October 31, 2016
By Arthur H. Gunther III
ahgunther@hotmail.com
For this writer, there is an early Tuesday morning ritual, about 3:30, when a coffee break allows brief respite from volunteer cooking duties in my childhood village of Spring Valley, N.Y. Been doing this for awhile, but now an added twist is like dessert with the java.
Not long ago, I came across an old photo, posted on social media, of the then Dutch Reformed Church gym/gathering room. Taken in 1937, it shows Spring Valley students seated at long tables during religious instruction classes.
There were perhaps 50 students, high school, I would guess, and they are the combined Protestant teaching pupils for religious ed. St. Joseph up the street had the Roman Catholics.
“Release time” was a new activity in New York State, and it was secured largely through the efforts of the Rev. Dr. Alfred Wyckoff, the longtime pastor of the Dutch Reformed, now United Church. The idea was to continue religious instruction for secular students beyond Sunday School.
The gym photo was probably taken as release time began in the village and throughout New York State.
Back to my Tuesday morning ritual. When I grab my coffee from the commercial Bunn machine, a device so well U.S.-designed and built that it has lasted for decades, I head for the gym, but not without looking at the 1937 photo.
I choose a student, look at her or him, and then sit exactly where the person was 79 years ago. I then have a breakfast companion of sorts, and I try to relate to the student’s world of 1937.
It was my father’s time, and he had to know every one of these students in what was then such a small village. These were sons and daughters of shopkeepers still in business when I was growing up. And their own kids went to school with me.

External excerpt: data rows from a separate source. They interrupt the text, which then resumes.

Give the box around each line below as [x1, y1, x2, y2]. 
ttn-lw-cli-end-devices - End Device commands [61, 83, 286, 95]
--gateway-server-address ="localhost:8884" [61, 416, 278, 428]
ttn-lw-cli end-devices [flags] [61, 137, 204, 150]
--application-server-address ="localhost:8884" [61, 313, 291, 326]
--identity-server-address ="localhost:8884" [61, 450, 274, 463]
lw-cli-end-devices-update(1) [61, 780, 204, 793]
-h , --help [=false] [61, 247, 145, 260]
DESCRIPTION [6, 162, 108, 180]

It was the Great Depression, with World War II just two years off. How many of these students served, died, were wounded? Where did their lives take them? Are any with us now?

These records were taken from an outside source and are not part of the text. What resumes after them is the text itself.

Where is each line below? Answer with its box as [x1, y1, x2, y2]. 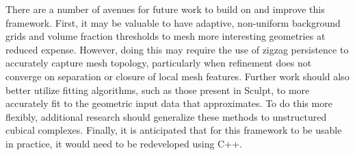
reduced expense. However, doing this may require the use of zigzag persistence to [5, 42, 349, 56]
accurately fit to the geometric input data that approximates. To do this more [5, 96, 332, 110]
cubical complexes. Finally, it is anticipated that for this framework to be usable [5, 123, 342, 137]
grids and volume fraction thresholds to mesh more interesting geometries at [5, 29, 326, 43]
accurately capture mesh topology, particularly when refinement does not [5, 56, 312, 70]
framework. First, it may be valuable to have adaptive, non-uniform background [5, 15, 341, 29]
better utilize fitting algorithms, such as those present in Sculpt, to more [5, 82, 310, 97]
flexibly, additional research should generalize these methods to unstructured [5, 109, 327, 123]
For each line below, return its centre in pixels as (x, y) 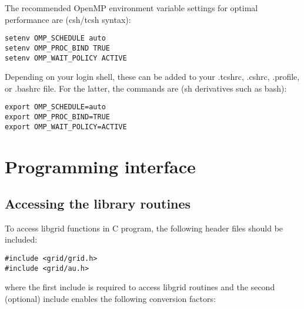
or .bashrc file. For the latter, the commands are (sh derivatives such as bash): (146, 88)
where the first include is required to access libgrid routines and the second (140, 287)
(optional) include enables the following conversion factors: (110, 298)
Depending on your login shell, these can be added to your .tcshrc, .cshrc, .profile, (152, 77)
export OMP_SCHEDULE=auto (55, 107)
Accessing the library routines (98, 204)
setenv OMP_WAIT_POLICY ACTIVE (66, 58)
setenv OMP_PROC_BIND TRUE (57, 48)

There is so much promise in these smiling, hopeful faces. Did that happen? In the decades since the 1937 photo, so much has changed in the world, in Spring Valley, in everything.
But on quiet Tuesday mornings when initially I am all alone, when my childhood village is mine again, when I can hear the footsteps of my brother in Memorial Park, when I can feel the excitement of youth as the football game ended at the old high school and a spontaneous parade began on Main Street, I can also go home again by having coffee with Valleyites from 1937.